Exercise input:
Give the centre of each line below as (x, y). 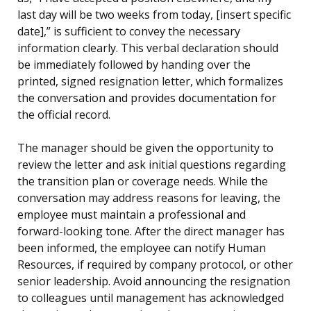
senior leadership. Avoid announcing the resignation (154, 281)
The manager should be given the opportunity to (145, 148)
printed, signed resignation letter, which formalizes (150, 82)
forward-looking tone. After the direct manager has (151, 232)
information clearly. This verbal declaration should (148, 48)
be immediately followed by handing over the (134, 65)
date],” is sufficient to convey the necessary (129, 32)
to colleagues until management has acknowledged (151, 298)

Assigned task: The whole listing above must be duplicated word for word, apart from its pictures.

Written answer:
Give the centre of each line below as (x, y). 
senior leadership. Avoid announcing the resignation (154, 281)
The manager should be given the opportunity to (145, 148)
printed, signed resignation letter, which formalizes (150, 82)
forward-looking tone. After the direct manager has (151, 232)
information clearly. This verbal declaration should (148, 48)
be immediately followed by handing over the (134, 65)
date],” is sufficient to convey the necessary (129, 32)
to colleagues until management has acknowledged (151, 298)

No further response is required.